PROVIDED INFORMATION START
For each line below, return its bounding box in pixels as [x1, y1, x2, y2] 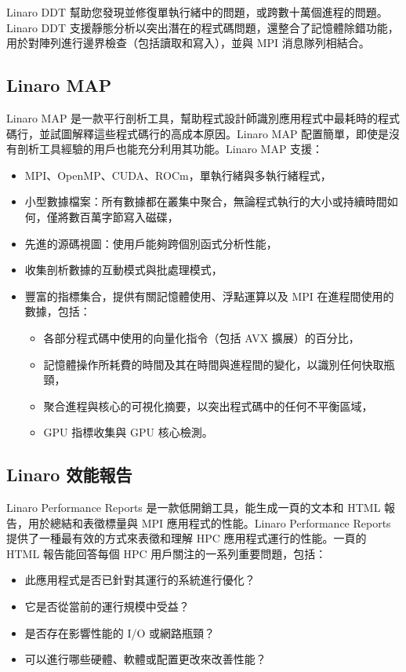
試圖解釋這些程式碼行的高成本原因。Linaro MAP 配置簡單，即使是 [49, 125, 390, 141]
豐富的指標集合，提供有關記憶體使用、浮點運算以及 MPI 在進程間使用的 [24, 287, 394, 304]
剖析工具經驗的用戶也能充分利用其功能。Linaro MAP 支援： [16, 141, 324, 157]
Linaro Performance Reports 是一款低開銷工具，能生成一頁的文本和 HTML [6, 499, 381, 516]
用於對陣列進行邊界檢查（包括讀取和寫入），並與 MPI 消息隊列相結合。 [6, 35, 370, 51]
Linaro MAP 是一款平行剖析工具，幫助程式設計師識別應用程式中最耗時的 [6, 109, 379, 126]
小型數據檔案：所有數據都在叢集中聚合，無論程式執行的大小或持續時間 [24, 193, 387, 210]
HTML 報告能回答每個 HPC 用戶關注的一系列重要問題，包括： [6, 545, 327, 561]
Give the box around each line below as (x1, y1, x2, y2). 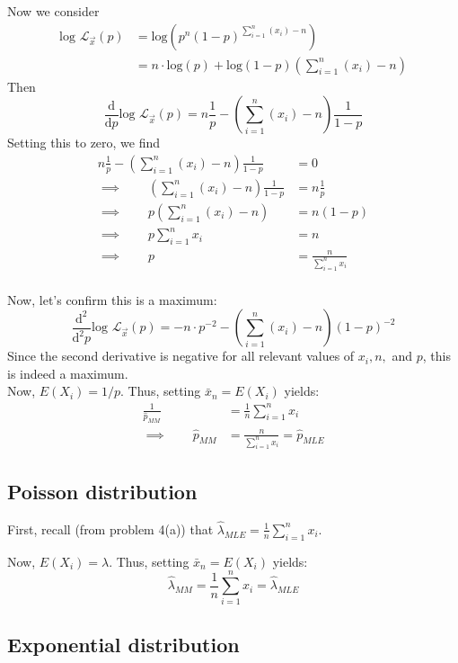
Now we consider (7, 2, 100, 20)
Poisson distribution (7, 477, 198, 505)
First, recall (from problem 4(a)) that (7, 519, 214, 538)
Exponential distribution (7, 630, 240, 658)
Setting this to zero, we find (7, 133, 161, 152)
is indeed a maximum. (7, 363, 128, 382)
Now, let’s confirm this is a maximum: (7, 290, 217, 309)
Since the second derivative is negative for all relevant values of (7, 346, 355, 365)
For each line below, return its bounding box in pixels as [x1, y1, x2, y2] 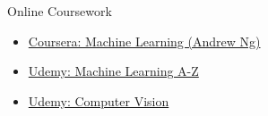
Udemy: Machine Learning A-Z [28, 62, 199, 80]
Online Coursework [7, 2, 112, 20]
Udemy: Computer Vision [28, 91, 169, 110]
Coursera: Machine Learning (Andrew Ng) [28, 31, 261, 50]
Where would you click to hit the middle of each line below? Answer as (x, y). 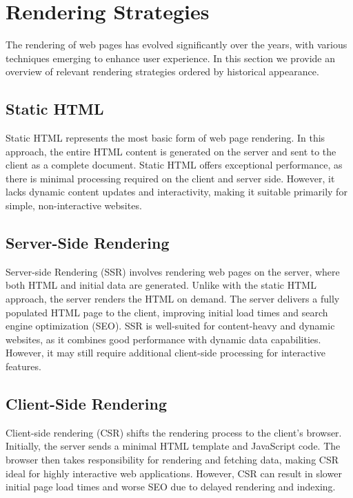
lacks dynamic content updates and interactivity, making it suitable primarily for (176, 192)
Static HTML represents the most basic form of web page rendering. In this (165, 138)
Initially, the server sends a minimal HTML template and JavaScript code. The (173, 446)
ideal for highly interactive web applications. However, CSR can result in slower (174, 473)
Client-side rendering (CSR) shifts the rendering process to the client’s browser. (174, 432)
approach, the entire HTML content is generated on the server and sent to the (171, 151)
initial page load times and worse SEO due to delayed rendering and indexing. (171, 487)
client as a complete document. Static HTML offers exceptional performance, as (174, 165)
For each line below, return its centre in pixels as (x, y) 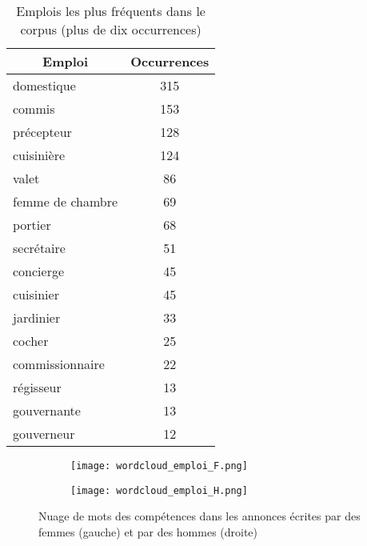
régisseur (37, 387)
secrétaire (39, 248)
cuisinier (36, 294)
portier (32, 225)
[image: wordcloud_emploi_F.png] (159, 466)
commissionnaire (59, 364)
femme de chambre (66, 201)
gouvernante (47, 410)
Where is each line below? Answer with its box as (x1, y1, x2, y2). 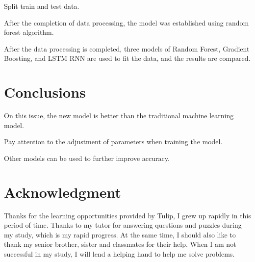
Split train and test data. (4, 1, 79, 11)
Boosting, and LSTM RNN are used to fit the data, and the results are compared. (4, 53, 251, 63)
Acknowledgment (4, 182, 121, 202)
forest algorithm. (4, 27, 54, 37)
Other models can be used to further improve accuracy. (4, 153, 170, 163)
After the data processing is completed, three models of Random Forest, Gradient (4, 43, 250, 53)
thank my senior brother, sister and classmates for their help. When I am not (4, 239, 236, 249)
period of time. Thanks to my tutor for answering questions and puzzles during (4, 220, 242, 230)
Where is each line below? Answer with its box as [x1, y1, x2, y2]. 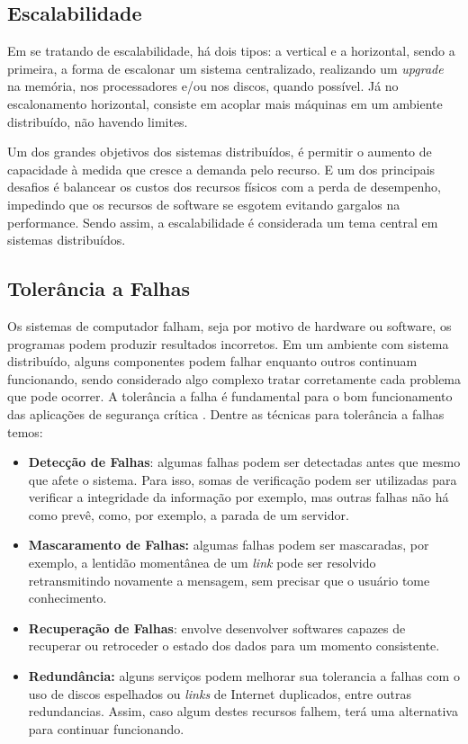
PROVIDED INFORMATION END
## [PROBLEM DETAILS]
Could you return exactly the lines starting with the one that contains "gouvernante (47, 410)" and ending with the last line of the data above? Leave the pictures out.

## [RESULT OF THIS EXERCISE]
gouvernante (47, 410)
Where is each line below? Answer with its box as (x1, y1, x2, y2). 
Split train and test data. (4, 1, 79, 11)
Boosting, and LSTM RNN are used to fit the data, and the results are compared. (4, 53, 251, 63)
Acknowledgment (4, 182, 121, 202)
forest algorithm. (4, 27, 54, 37)
Other models can be used to further improve accuracy. (4, 153, 170, 163)
After the data processing is completed, three models of Random Forest, Gradient (4, 43, 250, 53)
thank my senior brother, sister and classmates for their help. When I am not (4, 239, 236, 249)
period of time. Thanks to my tutor for answering questions and puzzles during (4, 220, 242, 230)
Where is each line below? Answer with its box as [x1, y1, x2, y2]. 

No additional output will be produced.